What you should do
Determine how many lines of the material hold the word "Championships", and answer with the number only.

Input for this task
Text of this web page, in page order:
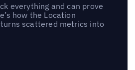
everything and can prove
how the Location
scattered metrics into
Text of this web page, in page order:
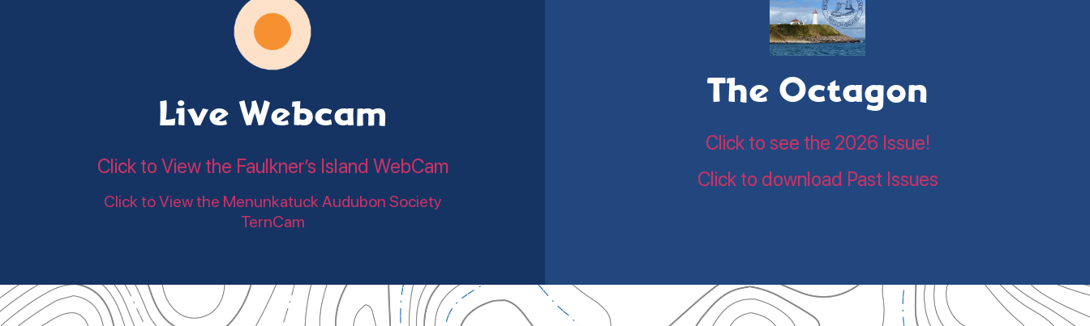
Live Webcam
Click to View the Faulkner’s Island WebCam
Click to View the Menunkatuck Audubon Society
TernCam
The Octagon
Click to see the 2026 Issue!
Click to download Past Issues
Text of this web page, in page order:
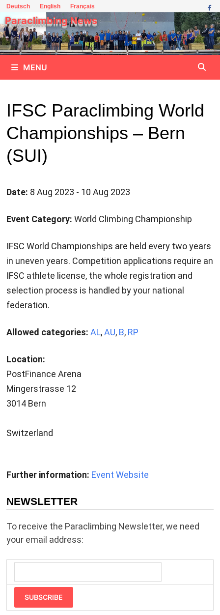
Skip
to
content
Deutsch English Français
Paraclimbing News
MENU
IFSC Paraclimbing World
Championships – Bern
(SUI)
Date: 8 Aug 2023 - 10 Aug 2023
Event Category: World Climbing Championship
IFSC World Championships are held every two years
in uneven years. Competition applications require an
IFSC athlete license, the whole registration and
selection process is handled by your national
federation.
Allowed categories: AL,AU, B, RP
Location:
PostFinance Arena
Mingerstrasse 12
3014 Bern
Switzerland
Further information: Event Website
NEWSLETTER
To receive the Paraclimbing Newsletter, we need
your email address:
SUBSCRIBE

Answer to this task
2